Pero aun siendo muy valiosa la explicación vebleniana, no parece sin embargo agotar este fenómeno de las fiestas derrochadoras. Y no lo hace porque si bien da cuenta del fenómeno en términos de la competencia entre grupos deja de lado tres aspectos del problema. Primero, el caso de las fiestas derrochadoras donde no se produce competencia entre grupos o esta es un factor muy secundario (como ocurre en las procesiones de Semana Santa); segundo, no explica el porqué la competencia posicional no se ejerce mediante actividades claramente productivas, o sea, haciendo cosas de utilidad común en vez de quemando fallas, vistiendo imágenes o martirizando animales; y, tercero, deja sin resolver la cuestión de que qué gana un individuo cualquiera con ese derroche. Por ejemplo, qué gana el miembro de una cofradía con el derroche que supone el coste de organizar y producir el desfile de su “paso” si yendo tapado bajo su disfraz de nazareno nadie le reconoce como miembro de esa cofradía que tanto esfuerzo dedica a esa tarea. Por no disfrutar ni siquiera disfruta del espectáculo de la entera procesión estando constreñido como lo está a ir acompañando a un solo paso cuando no a ir cargando con él si, además, decide pagar[7] por salir de “bancero” que es como en mi tierra se denominan a los llamados en otros lugares “costaleros”, los sufridores que llevan sobre sus hombros los pasos.

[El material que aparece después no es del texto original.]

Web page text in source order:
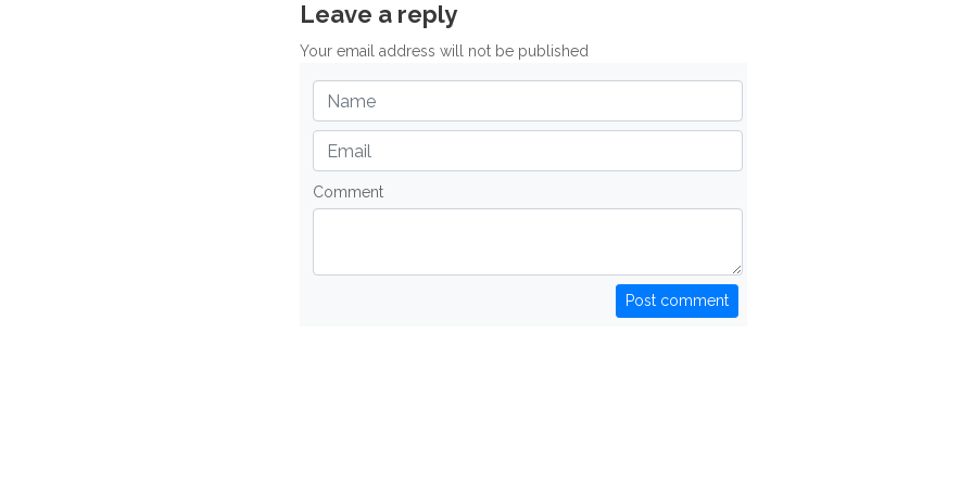
Leave a reply
Your email address will not be published
Comment
Post comment

Y, finalmente, tampoco parecen servir para mucho las “explicaciones” que pudiéramos denominar “macroeconómicas” o keynesianas. Se trata de aquellas que “explican” el derroche de este tipo de fiestas por la atracción turística que ese derroche tiene sobre los ciudadanos de otras localidades con los consiguientes efectos multiplicadores sobre la economía de las ciudades que las demandas de los visitantes suponen. Ahora bien, este “argumento”, tan repetido, tampoco de recibo al menos también por tres razones. La primera es que este tipo de fiestas antecede históricamente a la consolidación de las economías de mercado y el consiguiente surgimiento de problemas de demanda efectiva. En segundo lugar, las fiestas se hacen tanto si la economía de la ciudad va bien como si va mal, de modo que difícilmente se puede justificar las fiestas como estímulo económico. Y, finalmente, este tipo de argumentación podría sostenerse -aun de forma muy forzada- si pudiera demostrarse que los que con su esfuerzo hacen esta fiesta son quienes más se benefician económicamente con el turismo, pero no creo que sean camareros, dueños de hoteles y restaurantes y demás población ocupada en el sector turístico quienes sostengan económicamente de forma prioritaria las fiestas.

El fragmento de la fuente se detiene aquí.